Work to be completed >> Report how many lines below contain the word "each", and give only that number.

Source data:
────────────────

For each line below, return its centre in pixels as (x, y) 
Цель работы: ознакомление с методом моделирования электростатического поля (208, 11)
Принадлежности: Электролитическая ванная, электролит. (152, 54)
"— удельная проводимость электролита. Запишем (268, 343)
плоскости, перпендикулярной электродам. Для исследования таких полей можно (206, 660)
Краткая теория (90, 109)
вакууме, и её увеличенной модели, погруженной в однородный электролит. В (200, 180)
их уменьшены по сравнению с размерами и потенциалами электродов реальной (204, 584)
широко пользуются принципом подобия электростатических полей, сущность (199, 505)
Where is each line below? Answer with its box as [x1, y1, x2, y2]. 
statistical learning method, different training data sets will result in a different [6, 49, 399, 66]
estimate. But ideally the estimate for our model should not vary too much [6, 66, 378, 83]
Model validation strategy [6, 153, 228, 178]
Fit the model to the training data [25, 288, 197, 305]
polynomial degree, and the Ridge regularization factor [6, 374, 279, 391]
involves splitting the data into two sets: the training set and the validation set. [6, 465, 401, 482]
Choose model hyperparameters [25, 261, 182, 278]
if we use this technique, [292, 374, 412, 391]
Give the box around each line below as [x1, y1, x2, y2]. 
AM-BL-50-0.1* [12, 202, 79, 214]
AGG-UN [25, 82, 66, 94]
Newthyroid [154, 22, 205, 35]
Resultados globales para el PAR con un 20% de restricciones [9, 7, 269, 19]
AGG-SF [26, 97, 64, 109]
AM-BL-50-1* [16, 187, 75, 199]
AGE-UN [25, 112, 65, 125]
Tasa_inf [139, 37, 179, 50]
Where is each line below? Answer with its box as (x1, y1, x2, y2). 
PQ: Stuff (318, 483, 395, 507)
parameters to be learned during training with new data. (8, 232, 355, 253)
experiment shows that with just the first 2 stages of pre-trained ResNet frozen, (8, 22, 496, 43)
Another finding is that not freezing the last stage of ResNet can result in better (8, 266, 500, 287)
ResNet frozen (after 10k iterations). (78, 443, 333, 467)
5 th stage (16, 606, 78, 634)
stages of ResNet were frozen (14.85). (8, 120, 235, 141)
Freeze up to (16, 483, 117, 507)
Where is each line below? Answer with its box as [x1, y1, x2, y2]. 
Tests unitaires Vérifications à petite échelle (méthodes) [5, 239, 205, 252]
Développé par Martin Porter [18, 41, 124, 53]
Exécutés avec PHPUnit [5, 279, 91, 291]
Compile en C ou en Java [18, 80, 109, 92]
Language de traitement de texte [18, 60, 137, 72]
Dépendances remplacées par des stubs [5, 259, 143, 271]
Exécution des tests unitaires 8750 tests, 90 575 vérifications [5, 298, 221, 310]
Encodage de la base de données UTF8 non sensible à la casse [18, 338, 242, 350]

────────────────

Task output >> 5